Click here to read the memo from Mayor Anthony Calderone on the comprehensive plan.
It’s more than a land use plan, Mr. Mayor.
Forest Park’s comprehensive plan process is now underway.
Sure, on some simplistic level a comprehensive plan is a land use plan. This would be a good place for more housing. We’d like different uses along Roosevelt Road. But you could call together the zoning board if all you wanted was a potential use for the abandoned Jerry Gleason Chevy site.
But a comprehensive plan should reflect the values of the community. And critically how do those values get played out in the use of a remarkably scarce resource in a land-locked, built-out community: our land.
Understanding those values, those worries, those aspirations is about listening. Listening broadly and openly. Now, already, at the very start of this process Mayor Anthony Calderone has lashed out, unnecessarily criticizing commissioners who wanted more and different voices heard.
As is typical in comprehensive planning, the hired consultant set out to interview a number of “key persons.” In this case it was a list of 14 names put together by Village Administrator Tim Gillian. It wasn’t a bad list, though it inevitably tilted toward the usual suspects. And it wasn’t a list that was particularly inclusive in terms of resident African-Americans and other minorities.

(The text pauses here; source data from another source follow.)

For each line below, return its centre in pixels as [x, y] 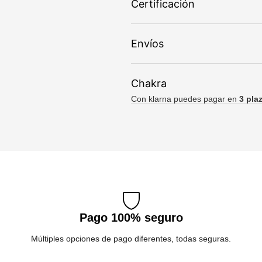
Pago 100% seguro [131, 218]
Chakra [149, 83]
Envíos [147, 43]
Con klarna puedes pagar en [185, 99]
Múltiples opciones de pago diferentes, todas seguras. [131, 239]
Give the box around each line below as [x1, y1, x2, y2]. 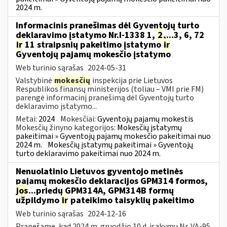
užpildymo [16, 194, 61, 207]
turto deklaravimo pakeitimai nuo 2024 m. [16, 147, 161, 159]
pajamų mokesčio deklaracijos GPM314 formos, [16, 174, 208, 187]
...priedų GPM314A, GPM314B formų [28, 184, 174, 197]
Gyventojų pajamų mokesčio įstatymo [16, 48, 171, 61]
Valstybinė [16, 74, 54, 86]
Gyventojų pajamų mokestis [97, 113, 194, 125]
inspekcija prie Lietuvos [91, 74, 173, 86]
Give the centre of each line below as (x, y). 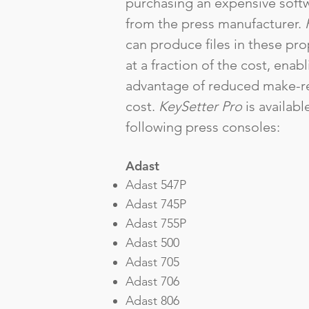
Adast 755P (156, 223)
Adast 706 (152, 281)
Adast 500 (152, 243)
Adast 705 (152, 262)
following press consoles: (203, 127)
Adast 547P (156, 185)
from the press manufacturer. (215, 23)
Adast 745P (156, 204)
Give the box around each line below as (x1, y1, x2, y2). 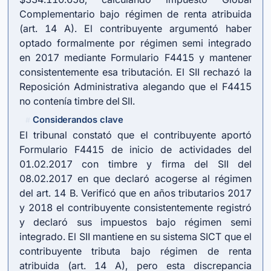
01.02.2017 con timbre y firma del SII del (19, 158, 252, 170)
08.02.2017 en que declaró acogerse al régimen (19, 172, 252, 184)
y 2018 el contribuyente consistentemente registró (19, 201, 252, 214)
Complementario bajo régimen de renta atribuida (19, 8, 252, 20)
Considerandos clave (32, 114, 123, 125)
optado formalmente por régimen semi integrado (19, 37, 252, 49)
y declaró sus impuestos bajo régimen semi (19, 216, 252, 228)
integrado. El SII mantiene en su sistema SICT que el (19, 230, 252, 243)
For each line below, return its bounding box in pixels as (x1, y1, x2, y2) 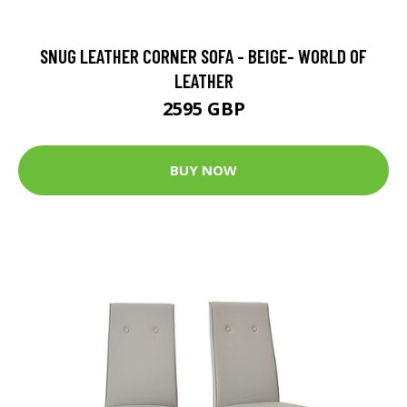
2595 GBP (162, 95, 245, 121)
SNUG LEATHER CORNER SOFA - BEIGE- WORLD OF (40, 44, 367, 67)
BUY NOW (170, 161, 237, 179)
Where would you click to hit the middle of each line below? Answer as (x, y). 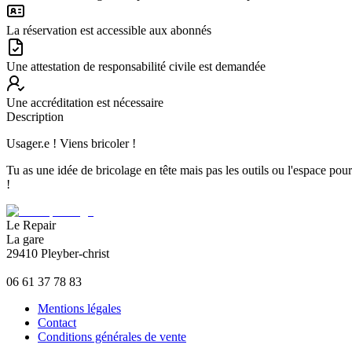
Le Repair (31, 225)
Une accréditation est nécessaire (85, 102)
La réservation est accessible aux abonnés (109, 30)
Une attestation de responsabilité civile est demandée (136, 66)
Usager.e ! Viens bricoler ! (71, 143)
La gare (25, 239)
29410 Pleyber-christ (58, 253)
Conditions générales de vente (112, 336)
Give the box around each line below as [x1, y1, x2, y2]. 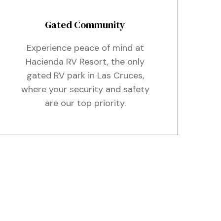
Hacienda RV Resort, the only [26, 56, 145, 68]
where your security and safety [21, 83, 149, 95]
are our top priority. [44, 97, 126, 109]
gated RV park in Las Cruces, [26, 70, 144, 81]
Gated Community [45, 18, 126, 32]
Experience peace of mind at [26, 42, 144, 54]
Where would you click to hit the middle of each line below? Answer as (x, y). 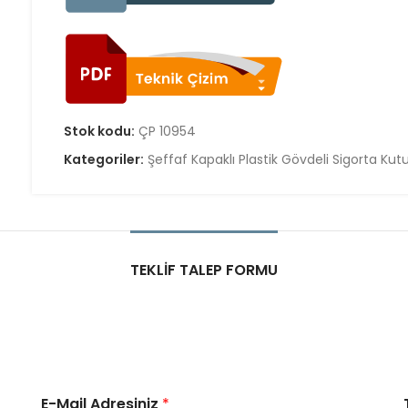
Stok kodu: (101, 131)
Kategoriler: (106, 159)
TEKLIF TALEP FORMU (204, 270)
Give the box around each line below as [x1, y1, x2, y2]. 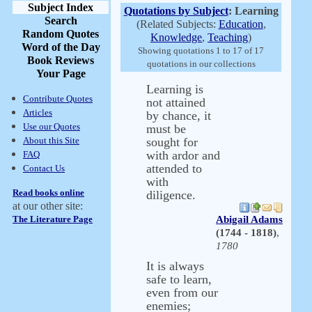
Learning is [146, 82, 203, 96]
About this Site [23, 135, 79, 146]
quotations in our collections [146, 58, 256, 69]
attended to [146, 162, 202, 175]
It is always [146, 259, 204, 273]
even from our [146, 286, 218, 299]
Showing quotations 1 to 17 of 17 [138, 45, 264, 56]
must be [146, 122, 186, 136]
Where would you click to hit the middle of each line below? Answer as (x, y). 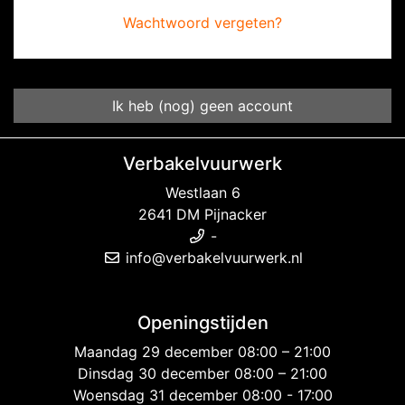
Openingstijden (202, 323)
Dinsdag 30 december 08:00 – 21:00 (202, 374)
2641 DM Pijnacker (202, 215)
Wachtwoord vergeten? (202, 23)
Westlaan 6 (202, 193)
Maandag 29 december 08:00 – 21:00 (202, 352)
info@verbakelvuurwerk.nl (212, 258)
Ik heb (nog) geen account (202, 106)
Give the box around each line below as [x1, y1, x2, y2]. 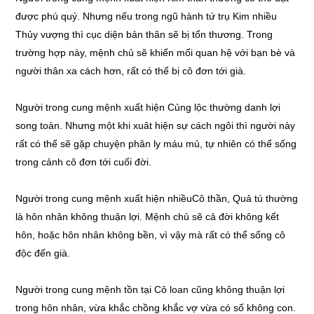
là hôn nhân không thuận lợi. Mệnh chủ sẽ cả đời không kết [15, 211, 280, 222]
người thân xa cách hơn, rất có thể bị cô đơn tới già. [15, 65, 247, 76]
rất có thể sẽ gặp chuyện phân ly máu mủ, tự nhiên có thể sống [15, 138, 297, 149]
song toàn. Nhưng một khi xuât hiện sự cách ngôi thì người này [15, 120, 296, 131]
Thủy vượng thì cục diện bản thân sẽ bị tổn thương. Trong [15, 29, 273, 40]
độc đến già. [15, 247, 71, 259]
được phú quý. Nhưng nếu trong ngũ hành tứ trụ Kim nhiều [15, 11, 278, 22]
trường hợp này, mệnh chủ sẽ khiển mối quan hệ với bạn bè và [15, 47, 296, 58]
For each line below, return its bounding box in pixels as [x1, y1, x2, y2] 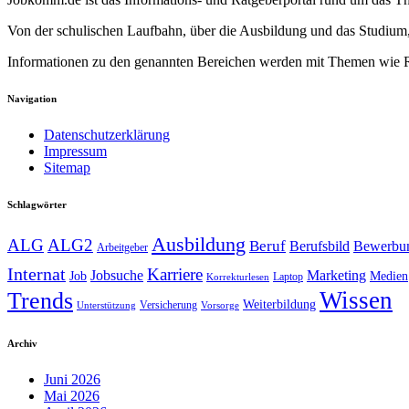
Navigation [7, 93, 57, 105]
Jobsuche [90, 267, 143, 284]
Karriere [147, 265, 203, 285]
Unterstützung [77, 300, 136, 311]
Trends [7, 287, 73, 315]
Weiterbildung [243, 298, 316, 312]
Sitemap [44, 160, 90, 176]
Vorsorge [201, 300, 239, 311]
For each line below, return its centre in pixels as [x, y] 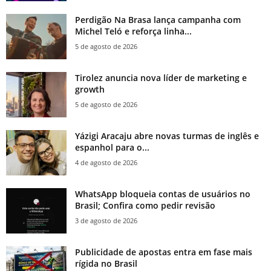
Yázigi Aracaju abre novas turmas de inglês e [167, 136]
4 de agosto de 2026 [106, 163]
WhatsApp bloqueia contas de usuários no [163, 194]
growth [90, 90]
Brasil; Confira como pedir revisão [145, 206]
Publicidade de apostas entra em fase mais [164, 252]
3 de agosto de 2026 [106, 221]
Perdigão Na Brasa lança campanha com [158, 20]
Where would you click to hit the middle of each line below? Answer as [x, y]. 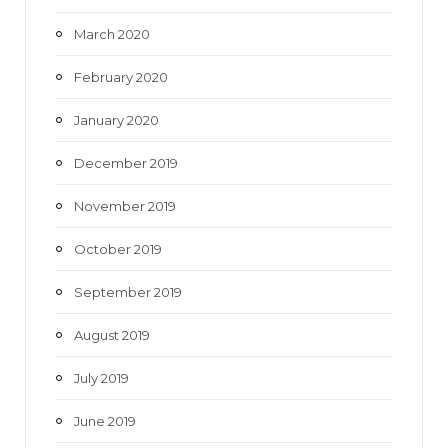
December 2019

That got the attention of Commissioner Rory Hoskins and also Chris Harris, who pronounced the list as “same old same old.” Hoskins went to the mayor and asked that names be added. To his credit (up to then), Calderone asked Hoskins for names and added two more people to the interview list. This, to us, is how small town politics ought to work. You listen. There is some give and take. Compromise and progress.
Inexplicably, a week later Calderone sent commissioners a hostile and ill-advised memo chastising Hoskins and Harris for interfering with the process: “This is a comprehensive land plan, not a [sic] ethnic or racial plan,” he wrote.
And so now we get to the nub of it. Race.
Forest Park’s establishment leaders are in denial about the complexities of being an integrated community. Always have been. Instead of celebrating its diversity, tackling the challenges it brings, official Forest Park ignores it.
You can’t make a comprehensive plan for Forest Park that doesn’t address the land use issues of affordable housing, rental density, segregated apartment buildings with crime issues, a troubling fall in elementary school enrollment, the lack of an acceptable public high school. And all of those issues have genuine racial aspects.
So, yes, talk to more African Americans as part of your “Key Person” interviews. Better yet, actually work to have more black people be ‘Key” people in town. Don’t perpetually upbraid the single African American elected official on the village board. And don’t be so tone deaf that you actually say out loud that you think three white bureaucrats – at the library, schools and community center – would understand the needs of black Forest Parkers.
If ever there is a process meant to be inclusive, it is the comprehensive plan. In fact, the federal government, which is footing the bill for this exercise, demands outreach and inclusion.
We find this latest cranky outburst by the mayor to be chilling not welcoming.